There is a kilometre of Frankfurt that the 20th century largely forgot to touch, and because of that oversight it became the most interesting street in the city. Berger Straße in Bornheim is not a tourist destination, a shopping experience or a cultural attraction. It is a street where people live, and the shops and cafés and bars that have grown up around them over many decades give the whole thing a texture that cannot be manufactured from scratch.

Bornheim was a separate village until Frankfurt absorbed it in the 1890s. The old village structure survived: a main street, the lanes branching off it, the church at one end, the market square. It then survived the bombing of 1944, the reconstruction of the 1950s and 1960s, and the various waves of redevelopment that remade most of the rest of the city in a different image. What remains is not charming in the way that restored old towns are charming. It is messier, more various, more honestly itself.

What the street contains

Walk Berger Straße on a Saturday morning and you pass through an unplanned sequence of what a working city street can hold. A Turkish bakery near the south end, simit in the window and the smell of sesame in the air. Three independent bookshops in 400 metres. A wine bar that has been in the same spot since the 1980s without visibly updating its approach to interior design. A flower market. Two competing Italian coffee places. A fishmonger. A cheese shop. A hardware store. An organic supermarket that arrived fifteen years ago and was absorbed by the street without any particular fuss.

The tram runs through the middle of the road and stops every few hundred metres, which slows traffic to walking pace and turns the whole street into something you cross and recross without thinking. People stand on corners talking. Dogs wait outside shops. Children walk home through the lanes on either side. It is ordinary in the specific way that good urban life is ordinary: functional, inhabited, structured around the people who are actually there rather than the people who might one day be persuaded to visit.

The market

The Bornheimer Wochenmarkt runs on Berger Straße on Tuesdays, Thursdays and Saturdays. Saturday morning is the best time: local vegetables, good cheese, flowers, bread. Arrive before 11am. The cheese stall near the middle is worth finding.

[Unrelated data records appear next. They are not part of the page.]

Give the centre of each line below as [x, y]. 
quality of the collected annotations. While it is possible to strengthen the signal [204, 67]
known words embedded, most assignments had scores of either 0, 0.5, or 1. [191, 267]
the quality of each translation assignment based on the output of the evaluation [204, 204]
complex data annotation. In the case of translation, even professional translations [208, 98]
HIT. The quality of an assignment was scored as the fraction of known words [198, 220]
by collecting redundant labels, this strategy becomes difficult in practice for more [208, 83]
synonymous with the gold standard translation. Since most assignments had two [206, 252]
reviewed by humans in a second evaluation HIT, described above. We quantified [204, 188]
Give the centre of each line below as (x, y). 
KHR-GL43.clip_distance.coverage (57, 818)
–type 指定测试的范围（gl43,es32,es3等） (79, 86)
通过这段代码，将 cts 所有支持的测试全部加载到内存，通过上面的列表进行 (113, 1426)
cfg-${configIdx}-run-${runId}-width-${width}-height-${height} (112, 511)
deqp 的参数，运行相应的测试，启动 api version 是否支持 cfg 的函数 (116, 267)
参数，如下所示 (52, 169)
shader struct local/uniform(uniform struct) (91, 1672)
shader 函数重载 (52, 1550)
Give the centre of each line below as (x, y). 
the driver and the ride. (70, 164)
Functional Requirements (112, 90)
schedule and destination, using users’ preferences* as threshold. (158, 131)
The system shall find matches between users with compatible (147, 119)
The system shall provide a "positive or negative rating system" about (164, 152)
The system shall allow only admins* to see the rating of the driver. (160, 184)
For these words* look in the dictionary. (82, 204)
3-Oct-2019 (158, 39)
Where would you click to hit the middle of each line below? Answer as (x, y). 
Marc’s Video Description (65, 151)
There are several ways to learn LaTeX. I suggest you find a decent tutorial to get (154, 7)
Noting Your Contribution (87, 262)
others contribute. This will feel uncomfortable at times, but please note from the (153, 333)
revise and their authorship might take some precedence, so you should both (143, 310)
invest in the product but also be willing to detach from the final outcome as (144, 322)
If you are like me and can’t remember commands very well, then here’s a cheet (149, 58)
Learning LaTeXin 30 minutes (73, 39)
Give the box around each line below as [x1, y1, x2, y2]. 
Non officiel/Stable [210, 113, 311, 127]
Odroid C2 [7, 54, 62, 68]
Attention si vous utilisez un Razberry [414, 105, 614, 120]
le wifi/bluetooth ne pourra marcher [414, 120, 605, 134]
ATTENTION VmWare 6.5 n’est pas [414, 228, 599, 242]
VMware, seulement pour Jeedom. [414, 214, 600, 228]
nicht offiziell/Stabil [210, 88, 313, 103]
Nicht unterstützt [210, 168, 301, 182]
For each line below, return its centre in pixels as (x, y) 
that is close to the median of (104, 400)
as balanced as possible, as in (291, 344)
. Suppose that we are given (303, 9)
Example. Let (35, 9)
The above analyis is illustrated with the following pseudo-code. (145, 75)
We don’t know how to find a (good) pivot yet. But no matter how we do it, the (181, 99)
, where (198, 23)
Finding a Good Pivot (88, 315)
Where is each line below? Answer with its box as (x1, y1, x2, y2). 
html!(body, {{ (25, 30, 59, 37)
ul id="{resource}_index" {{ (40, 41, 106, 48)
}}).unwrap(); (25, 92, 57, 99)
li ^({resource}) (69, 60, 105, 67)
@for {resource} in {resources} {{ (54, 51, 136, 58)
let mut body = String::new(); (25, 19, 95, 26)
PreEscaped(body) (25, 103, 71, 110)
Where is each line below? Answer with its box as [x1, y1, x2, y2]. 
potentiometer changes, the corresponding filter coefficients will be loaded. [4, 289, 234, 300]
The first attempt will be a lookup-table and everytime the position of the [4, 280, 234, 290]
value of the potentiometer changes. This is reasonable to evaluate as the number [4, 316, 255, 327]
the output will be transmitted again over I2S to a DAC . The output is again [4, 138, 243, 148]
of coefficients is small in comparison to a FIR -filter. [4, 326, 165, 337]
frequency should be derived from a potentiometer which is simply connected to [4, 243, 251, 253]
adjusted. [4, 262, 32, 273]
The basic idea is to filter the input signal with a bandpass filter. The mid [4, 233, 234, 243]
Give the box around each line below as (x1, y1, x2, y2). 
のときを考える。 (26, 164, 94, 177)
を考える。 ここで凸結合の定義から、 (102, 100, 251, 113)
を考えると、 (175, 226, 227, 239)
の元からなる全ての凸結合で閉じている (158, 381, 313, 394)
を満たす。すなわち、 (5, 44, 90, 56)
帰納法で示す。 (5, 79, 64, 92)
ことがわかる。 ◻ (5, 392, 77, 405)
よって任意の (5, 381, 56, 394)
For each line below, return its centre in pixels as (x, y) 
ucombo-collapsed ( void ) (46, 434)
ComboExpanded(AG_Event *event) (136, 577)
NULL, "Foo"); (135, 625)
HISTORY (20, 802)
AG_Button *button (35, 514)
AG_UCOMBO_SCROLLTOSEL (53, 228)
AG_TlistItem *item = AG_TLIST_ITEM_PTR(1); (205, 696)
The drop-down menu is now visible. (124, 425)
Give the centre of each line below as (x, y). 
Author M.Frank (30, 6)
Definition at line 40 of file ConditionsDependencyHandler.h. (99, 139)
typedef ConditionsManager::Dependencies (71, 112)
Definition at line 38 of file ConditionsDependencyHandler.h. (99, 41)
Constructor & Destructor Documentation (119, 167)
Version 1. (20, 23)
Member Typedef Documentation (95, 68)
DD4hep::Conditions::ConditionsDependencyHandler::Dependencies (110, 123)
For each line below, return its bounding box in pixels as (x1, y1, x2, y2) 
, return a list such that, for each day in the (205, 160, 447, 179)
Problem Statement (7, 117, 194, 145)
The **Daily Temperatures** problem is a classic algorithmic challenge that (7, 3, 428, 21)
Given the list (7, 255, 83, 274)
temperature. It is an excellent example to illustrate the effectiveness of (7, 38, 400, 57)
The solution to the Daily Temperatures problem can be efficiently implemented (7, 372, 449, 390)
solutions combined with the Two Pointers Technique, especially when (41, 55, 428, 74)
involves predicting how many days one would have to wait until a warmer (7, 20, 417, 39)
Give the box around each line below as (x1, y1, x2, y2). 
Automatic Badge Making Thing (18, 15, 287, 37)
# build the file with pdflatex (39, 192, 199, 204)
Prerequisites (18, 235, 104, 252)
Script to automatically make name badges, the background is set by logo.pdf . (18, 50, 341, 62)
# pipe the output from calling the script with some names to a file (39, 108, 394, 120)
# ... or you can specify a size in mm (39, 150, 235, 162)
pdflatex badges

The neighbourhood around it

Bornheim beyond Berger Straße has the same quality of accumulated use. The streets around it, Sandweg and Rotlintstraße and the lanes near the Alt-Bornheim church, contain independent restaurants of a dozen nationalities, bars that fill late, a neighbourhood that has been consistently popular with students and young families for decades without becoming a version of itself aimed at visitors. The equilibrium is fragile and will not hold indefinitely. For the moment it holds.

Maya Göpel makes the point that the places which matter in cities are usually the ones that came into being without being planned as places that matter. They accumulated rather than being designed. Berger Straße accumulated. That is what you can feel walking along it, and it is the thing that is hardest to explain to someone who has not been there.

Getting there

Tram 12 from Konstablerwache runs directly along Berger Straße. From the Innenstadt on foot, walk east along Zeil and through the Nordend. About 15 minutes. The walk through Nordend is itself worth doing, if you have time for it.